### Work required
Below is a listing; write it out exactly and drop any images from it.

### Records for this exercise
• • • •
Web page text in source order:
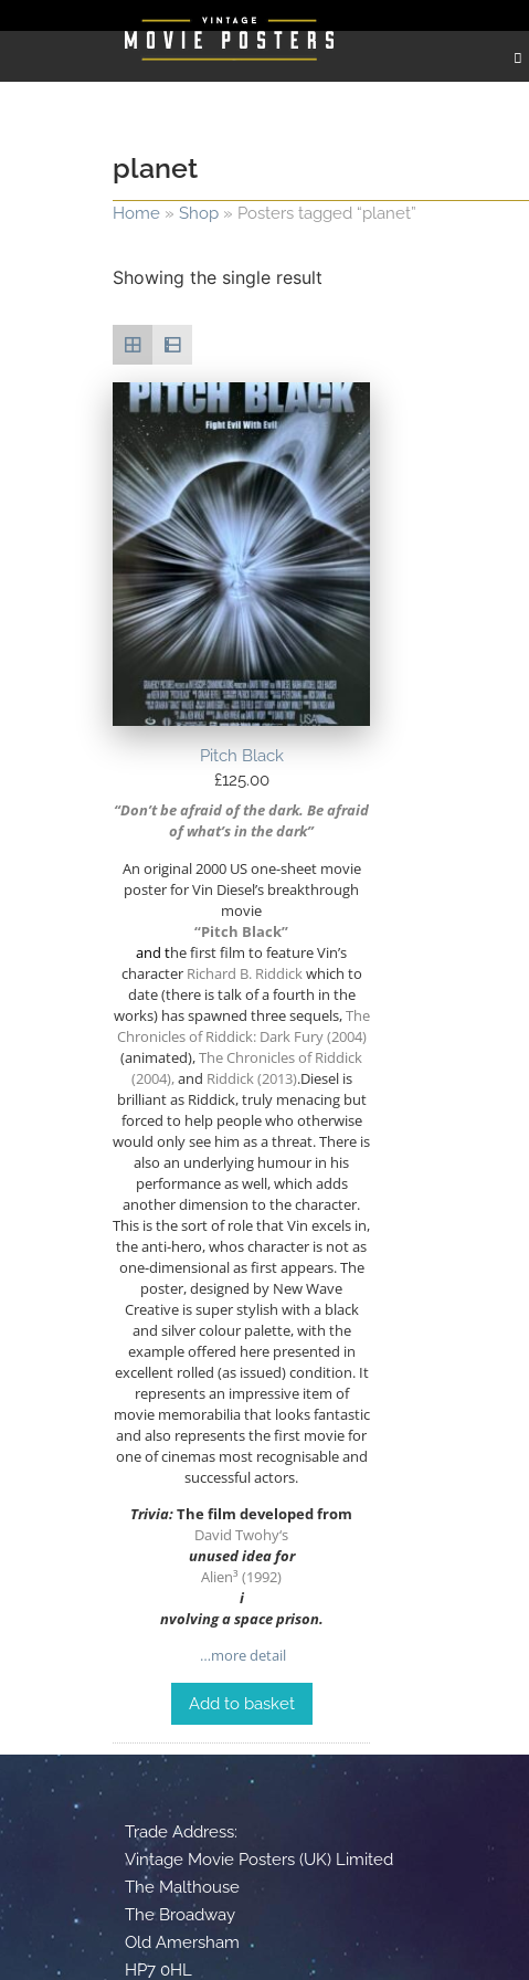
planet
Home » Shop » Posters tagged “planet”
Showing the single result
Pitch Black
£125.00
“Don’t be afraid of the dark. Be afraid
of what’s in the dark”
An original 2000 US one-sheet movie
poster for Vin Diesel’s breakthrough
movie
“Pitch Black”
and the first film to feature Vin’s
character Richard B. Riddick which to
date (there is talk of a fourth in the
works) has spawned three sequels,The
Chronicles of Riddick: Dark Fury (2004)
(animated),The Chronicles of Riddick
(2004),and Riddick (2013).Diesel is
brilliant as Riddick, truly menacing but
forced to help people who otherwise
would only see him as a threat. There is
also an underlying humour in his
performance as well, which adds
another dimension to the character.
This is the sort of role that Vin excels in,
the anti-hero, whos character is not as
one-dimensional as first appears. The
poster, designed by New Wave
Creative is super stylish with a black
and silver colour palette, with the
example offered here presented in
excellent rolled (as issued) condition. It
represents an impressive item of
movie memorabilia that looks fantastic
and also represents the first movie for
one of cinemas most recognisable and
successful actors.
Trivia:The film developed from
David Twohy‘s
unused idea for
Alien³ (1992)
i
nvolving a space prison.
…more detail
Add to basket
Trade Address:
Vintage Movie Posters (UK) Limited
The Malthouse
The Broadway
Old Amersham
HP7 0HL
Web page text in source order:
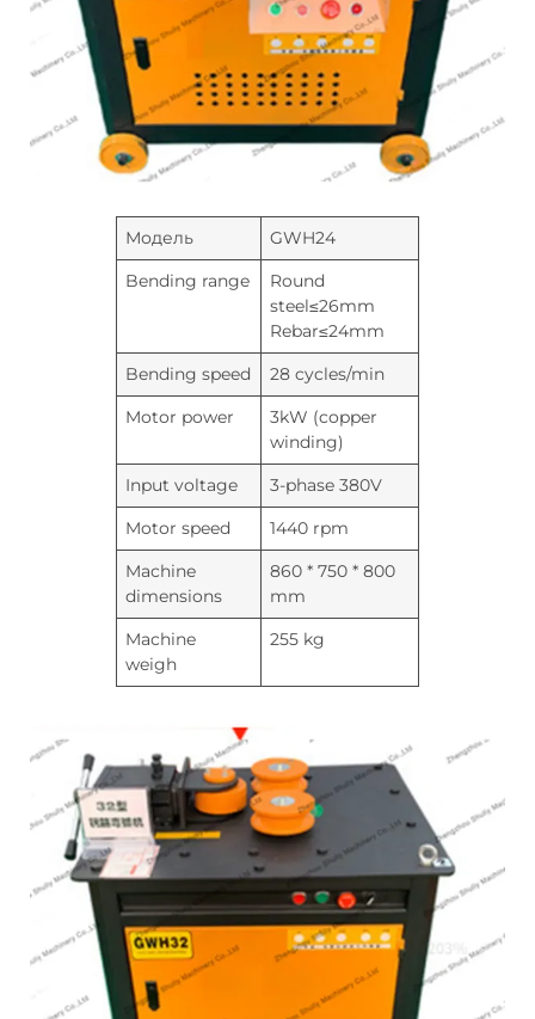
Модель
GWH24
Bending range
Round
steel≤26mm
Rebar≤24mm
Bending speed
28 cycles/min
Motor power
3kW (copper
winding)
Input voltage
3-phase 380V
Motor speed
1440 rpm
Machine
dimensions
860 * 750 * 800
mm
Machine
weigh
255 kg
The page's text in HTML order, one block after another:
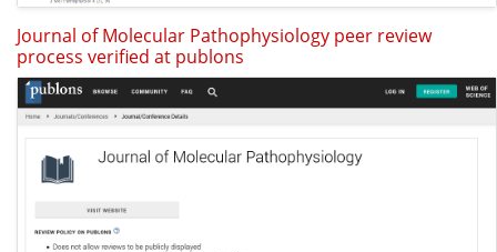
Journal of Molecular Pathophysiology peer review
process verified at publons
• • • •
### Answer section
Web page text in source order:
planet
Home » Shop » Posters tagged “planet”
Showing the single result
Pitch Black
£125.00
“Don’t be afraid of the dark. Be afraid
of what’s in the dark”
An original 2000 US one-sheet movie
poster for Vin Diesel’s breakthrough
movie
“Pitch Black”
and the first film to feature Vin’s
character Richard B. Riddick which to
date (there is talk of a fourth in the
works) has spawned three sequels,The
Chronicles of Riddick: Dark Fury (2004)
(animated),The Chronicles of Riddick
(2004),and Riddick (2013).Diesel is
brilliant as Riddick, truly menacing but
forced to help people who otherwise
would only see him as a threat. There is
also an underlying humour in his
performance as well, which adds
another dimension to the character.
This is the sort of role that Vin excels in,
the anti-hero, whos character is not as
one-dimensional as first appears. The
poster, designed by New Wave
Creative is super stylish with a black
and silver colour palette, with the
example offered here presented in
excellent rolled (as issued) condition. It
represents an impressive item of
movie memorabilia that looks fantastic
and also represents the first movie for
one of cinemas most recognisable and
successful actors.
Trivia:The film developed from
David Twohy‘s
unused idea for
Alien³ (1992)
i
nvolving a space prison.
…more detail
Add to basket
Trade Address:
Vintage Movie Posters (UK) Limited
The Malthouse
The Broadway
Old Amersham
HP7 0HL
Web page text in source order:
Модель
GWH24
Bending range
Round
steel≤26mm
Rebar≤24mm
Bending speed
28 cycles/min
Motor power
3kW (copper
winding)
Input voltage
3-phase 380V
Motor speed
1440 rpm
Machine
dimensions
860 * 750 * 800
mm
Machine
weigh
255 kg
The page's text in HTML order, one block after another:
Journal of Molecular Pathophysiology peer review
process verified at publons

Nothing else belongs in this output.